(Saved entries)

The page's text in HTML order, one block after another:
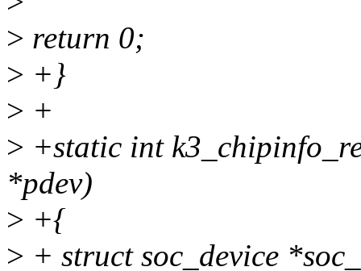
> return 0;
> +}
> +
> +static int
*pdev)
> +{
> + struct soc_device
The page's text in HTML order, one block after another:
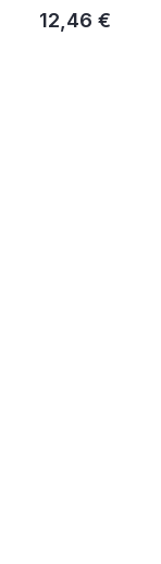
12,46 €
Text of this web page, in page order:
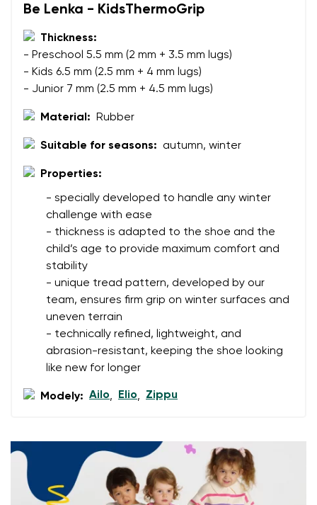
Select a language
Be Lenka - KidsThermoGrip
Thickness:
- Preschool 5.5 mm (2 mm + 3.5 mm lugs)
- Kids 6.5 mm (2.5 mm + 4 mm lugs)
- Junior 7 mm (2.5 mm + 4.5 mm lugs)
Material: Rubber
Suitable for seasons: autumn, winter
Properties:
- specially developed to handle any winter
challenge with ease
- thickness is adapted to the shoe and the
child’s age to provide maximum comfort and
stability
- unique tread pattern, developed by our
team, ensures firm grip on winter surfaces and
uneven terrain
- technically refined, lightweight, and
abrasion-resistant, keeping the shoe looking
like new for longer
Modely: Ailo, Elio, Zippu
Your email
Variant
data in terms of% and their publication.
Your name
Order number
Text evaluation
Rating
I agree with the processing of the entered personal
data in terms of% and their publication.
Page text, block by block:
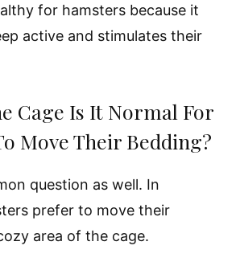
for hamsters because it
active and stimulates their
Cage Is It Normal For
Move Their Bedding?
question as well. In
prefer to move their
area of the cage.
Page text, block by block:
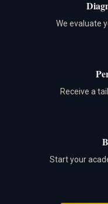
We evaluate
Receive a
Start your
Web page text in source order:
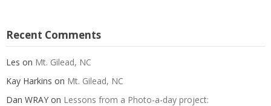
Recent Comments
Les on Mt. Gilead, NC
Kay Harkins on Mt. Gilead, NC
Dan WRAY on Lessons from a Photo-a-day project:
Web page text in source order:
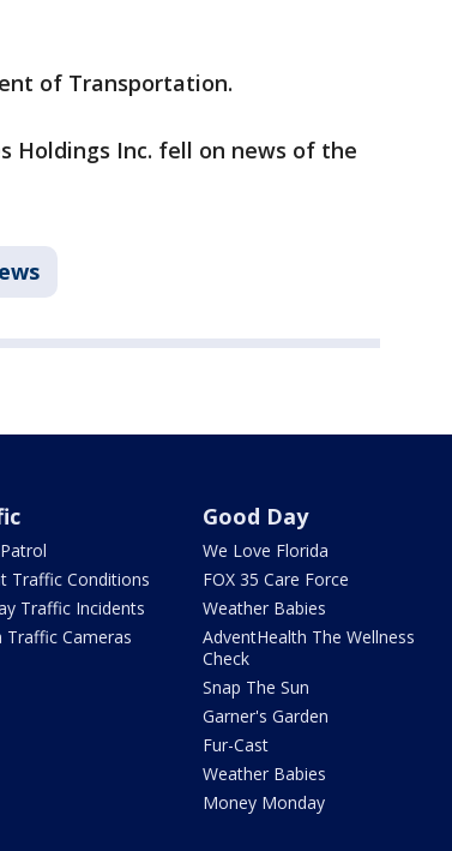
of Transportation.
Holdings Inc. fell on news of the
Traffic Conditions
Traffic Incidents
Traffic Cameras
Good Day
We Love Florida
FOX 35 Care Force
Weather Babies
AdventHealth The Wellness
Check
Snap The Sun
Garner's Garden
Fur-Cast
Weather Babies
Money Monday
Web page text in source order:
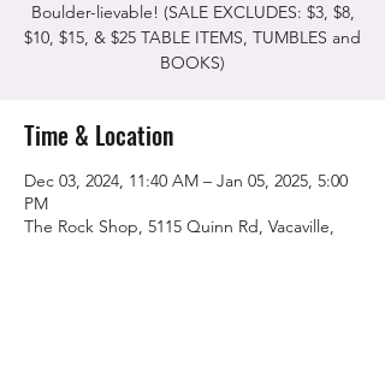
Boulder-lievable! (SALE EXCLUDES: $3, $8,
$10, $15, & $25 TABLE ITEMS, TUMBLES and
BOOKS)
Time & Location
Dec 03, 2024, 11:40 AM – Jan 05, 2025, 5:00
PM
The Rock Shop, 5115 Quinn Rd, Vacaville,
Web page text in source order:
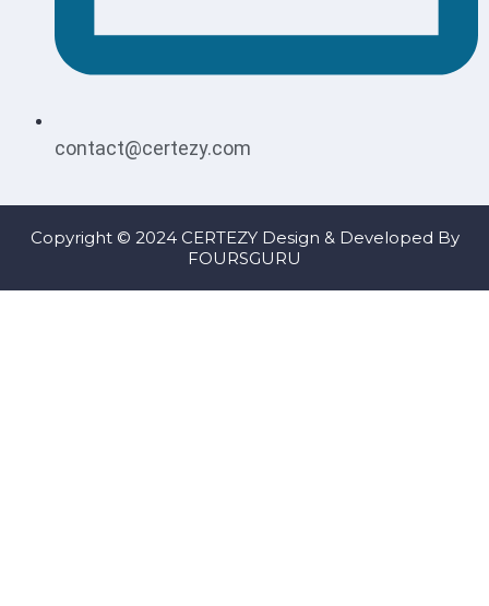
contact@certezy.com
Copyright © 2024 CERTEZY Design & Developed By
FOURSGURU
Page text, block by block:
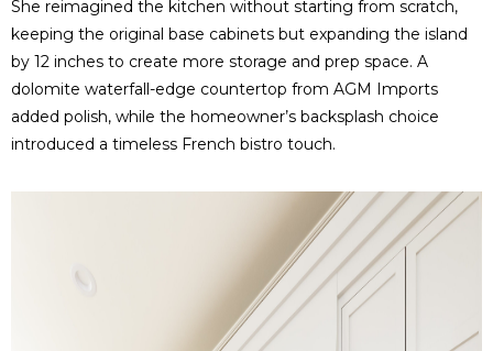
She reimagined the kitchen without starting from scratch,
keeping the original base cabinets but expanding the island
by 12 inches to create more storage and prep space. A
dolomite waterfall-edge countertop from AGM Imports
added polish, while the homeowner’s backsplash choice
introduced a timeless French bistro touch.
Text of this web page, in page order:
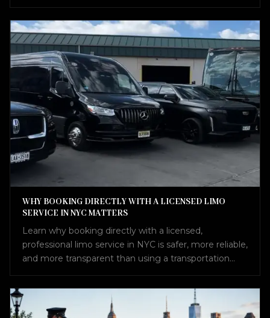
one seamless plan.
WHY BOOKING DIRECTLY WITH A LICENSED LIMO
SERVICE IN NYC MATTERS
Learn why booking directly with a licensed,
professional limo service in NYC is safer, more reliable,
and more transparent than using a transportation
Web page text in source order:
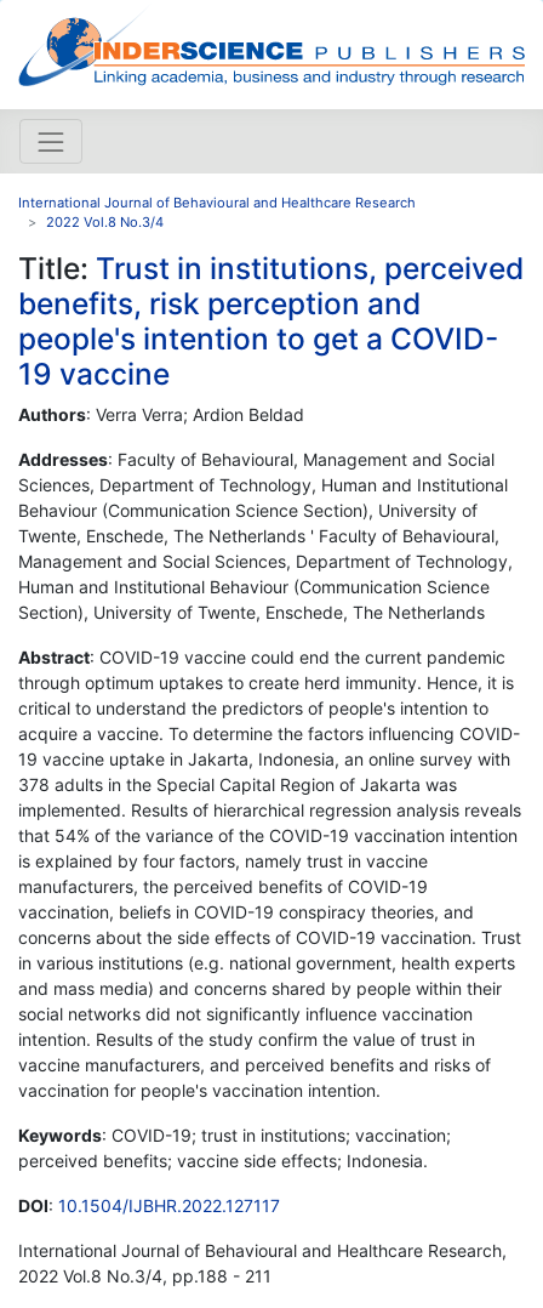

Problem to work on:
Output the records above verbatim. Pictures stay out.

Worked solution:
The page's text in HTML order, one block after another:
> return 0;
> +}
> +
> +static int
*pdev)
> +{
> + struct soc_device
The page's text in HTML order, one block after another:
12,46 €
Text of this web page, in page order:
Select a language
Be Lenka - KidsThermoGrip
Thickness:
- Preschool 5.5 mm (2 mm + 3.5 mm lugs)
- Kids 6.5 mm (2.5 mm + 4 mm lugs)
- Junior 7 mm (2.5 mm + 4.5 mm lugs)
Material: Rubber
Suitable for seasons: autumn, winter
Properties:
- specially developed to handle any winter
challenge with ease
- thickness is adapted to the shoe and the
child’s age to provide maximum comfort and
stability
- unique tread pattern, developed by our
team, ensures firm grip on winter surfaces and
uneven terrain
- technically refined, lightweight, and
abrasion-resistant, keeping the shoe looking
like new for longer
Modely: Ailo, Elio, Zippu
Your email
Variant
data in terms of% and their publication.
Your name
Order number
Text evaluation
Rating
I agree with the processing of the entered personal
data in terms of% and their publication.
Page text, block by block:
for hamsters because it
active and stimulates their
Cage Is It Normal For
Move Their Bedding?
question as well. In
prefer to move their
area of the cage.
Page text, block by block:
We evaluate
Receive a
Start your
Web page text in source order:
Recent Comments
Les on Mt. Gilead, NC
Kay Harkins on Mt. Gilead, NC
Dan WRAY on Lessons from a Photo-a-day project:
Web page text in source order:
of Transportation.
Holdings Inc. fell on news of the
Traffic Conditions
Traffic Incidents
Traffic Cameras
Good Day
We Love Florida
FOX 35 Care Force
Weather Babies
AdventHealth The Wellness
Check
Snap The Sun
Garner's Garden
Fur-Cast
Weather Babies
Money Monday
Web page text in source order:
Boulder-lievable! (SALE EXCLUDES: $3, $8,
$10, $15, & $25 TABLE ITEMS, TUMBLES and
BOOKS)
Time & Location
Dec 03, 2024, 11:40 AM – Jan 05, 2025, 5:00
PM
The Rock Shop, 5115 Quinn Rd, Vacaville,
Web page text in source order:
contact@certezy.com
Copyright © 2024 CERTEZY Design & Developed By
FOURSGURU
Page text, block by block:
She reimagined the kitchen without starting from scratch,
keeping the original base cabinets but expanding the island
by 12 inches to create more storage and prep space. A
dolomite waterfall-edge countertop from AGM Imports
added polish, while the homeowner’s backsplash choice
introduced a timeless French bistro touch.
Text of this web page, in page order:
one seamless plan.
WHY BOOKING DIRECTLY WITH A LICENSED LIMO
SERVICE IN NYC MATTERS
Learn why booking directly with a licensed,
professional limo service in NYC is safer, more reliable,
and more transparent than using a transportation
Web page text in source order:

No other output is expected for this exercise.